So, I said answer should be: k belongs to (-infinity, -1/4] union (-1/6,0)........ Kindly please tell if I am correct or If I went wrong somewere
Well I agree with you that k = -1/4 and -1/6 do not constitute the solution so modify it k belongs to (-infinity, -1/4) union (-1/6,0) But I still don't know that how will I then deal with 4k+1 = 0 case
I'm thinking.. for the inequality, (4k+1)z^2 - 4kz - 2k>0, it doesn't imply that (4k+1) >0 or (4k+1)<0. It can be 4k+1 =0 Oh, you've pointed the problem out.
I hope I didn't annoy you?
Nope, it just the exchange of ideas.
it seems the solutions are not numbers, but rather variables (see attachment) also, http://tutorial.math.lamar.edu/Classes/Alg/AugmentedMatrixII.aspx
The solutions to the system are not numbers, that is it has no unique solution. The link doesn't wok.

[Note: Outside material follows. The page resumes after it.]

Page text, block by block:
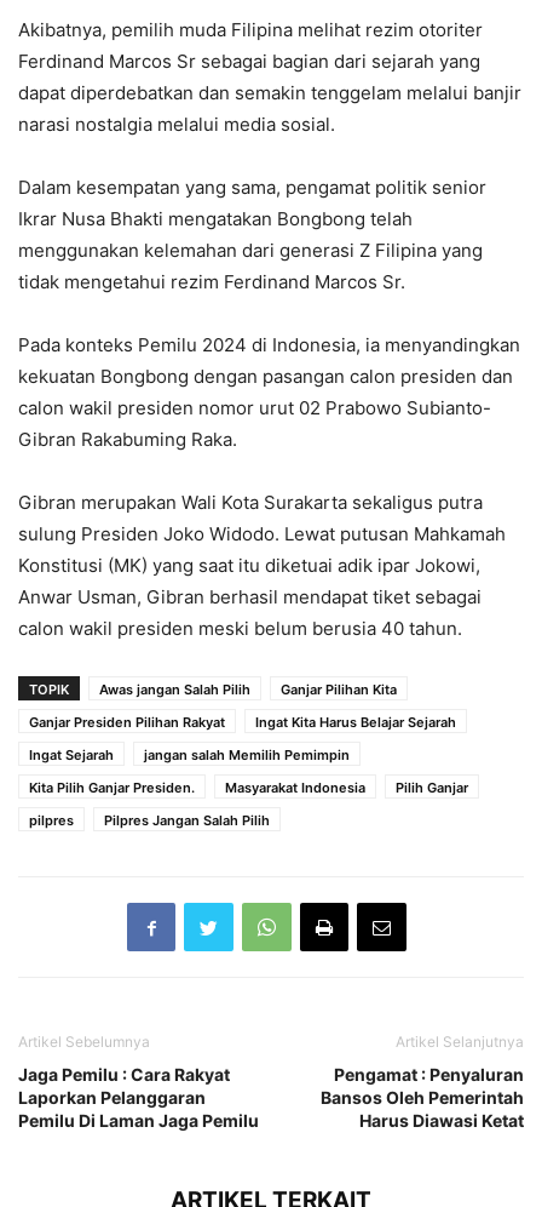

@stamp read the question again ;)
The system is easy to solve for x, y, z. It's just a little tedious. I am in a rush as it's nearly 4 am so I'll give you a brief solution to this problem. First rearrange x + 2z = 1 to z = (1 - x) / 2 Now you have z in terms of x. Find the value of y in terms of x from the second equation and plug in (1 - x)/2 for z in it. Then plug these y and z values in terms of x in the third equation and solve for x. Then solve for z and then y. You can of course use Gaussian-Elimination Method but that can be annoying at times. Anyway, after you got the solution for x,y,z, just plug the values in to the inequality and rearrange it to k > yz/(x^2 - 3). And that will give you the range for k. G2g now. @Callisto
1. There is not unique solution to the system. I have solved it using Gaussian elimination and have already put what I have got above. 2. I have put x, y, z into the inequality (in terms of z), but it just leaves me a range with unknown z. 3. I have tried differentiate z to get min/max, but the values I got (z=0/z=-1) does not match with the answer.
So does the system have infinite solutions or a finite number of solutions?
Infinitely many solution.
If it has infinitely many solutions then which solution gives the smallest value for yz / x^2-3?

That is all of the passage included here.